--- EXTRACTED RECORDS Enclosed Below ---
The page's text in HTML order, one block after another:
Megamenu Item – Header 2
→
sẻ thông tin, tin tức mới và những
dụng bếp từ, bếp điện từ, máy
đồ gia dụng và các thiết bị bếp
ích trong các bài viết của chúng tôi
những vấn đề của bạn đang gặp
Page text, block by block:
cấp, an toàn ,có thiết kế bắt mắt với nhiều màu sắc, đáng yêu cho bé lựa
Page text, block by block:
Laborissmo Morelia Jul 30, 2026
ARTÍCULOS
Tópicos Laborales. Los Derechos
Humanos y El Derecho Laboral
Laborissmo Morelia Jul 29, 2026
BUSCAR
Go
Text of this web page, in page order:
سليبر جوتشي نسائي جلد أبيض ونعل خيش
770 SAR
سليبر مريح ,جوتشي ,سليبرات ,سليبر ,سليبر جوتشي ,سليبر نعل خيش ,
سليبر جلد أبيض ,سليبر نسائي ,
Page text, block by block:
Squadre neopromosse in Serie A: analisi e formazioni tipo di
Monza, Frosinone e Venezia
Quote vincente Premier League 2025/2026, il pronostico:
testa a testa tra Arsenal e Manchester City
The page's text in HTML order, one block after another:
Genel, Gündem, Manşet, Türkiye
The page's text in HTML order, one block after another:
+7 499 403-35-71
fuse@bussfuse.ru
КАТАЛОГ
--- End of Enclosed EXTRACTED RECORDS ---
EXERCISE REQUIREMENTS:
Transcribe the records. Keep every word exactly as it stands.

EXERCISE ANSWER:
The page's text in HTML order, one block after another:
Megamenu Item – Header 2
→
sẻ thông tin, tin tức mới và những
dụng bếp từ, bếp điện từ, máy
đồ gia dụng và các thiết bị bếp
ích trong các bài viết của chúng tôi
những vấn đề của bạn đang gặp
Page text, block by block:
cấp, an toàn ,có thiết kế bắt mắt với nhiều màu sắc, đáng yêu cho bé lựa
Page text, block by block:
Laborissmo Morelia Jul 30, 2026
ARTÍCULOS
Tópicos Laborales. Los Derechos
Humanos y El Derecho Laboral
Laborissmo Morelia Jul 29, 2026
BUSCAR
Go
Text of this web page, in page order:
سليبر جوتشي نسائي جلد أبيض ونعل خيش
770 SAR
سليبر مريح ,جوتشي ,سليبرات ,سليبر ,سليبر جوتشي ,سليبر نعل خيش ,
سليبر جلد أبيض ,سليبر نسائي ,
Page text, block by block:
Squadre neopromosse in Serie A: analisi e formazioni tipo di
Monza, Frosinone e Venezia
Quote vincente Premier League 2025/2026, il pronostico:
testa a testa tra Arsenal e Manchester City
The page's text in HTML order, one block after another:
Genel, Gündem, Manşet, Türkiye
The page's text in HTML order, one block after another:
+7 499 403-35-71
fuse@bussfuse.ru
КАТАЛОГ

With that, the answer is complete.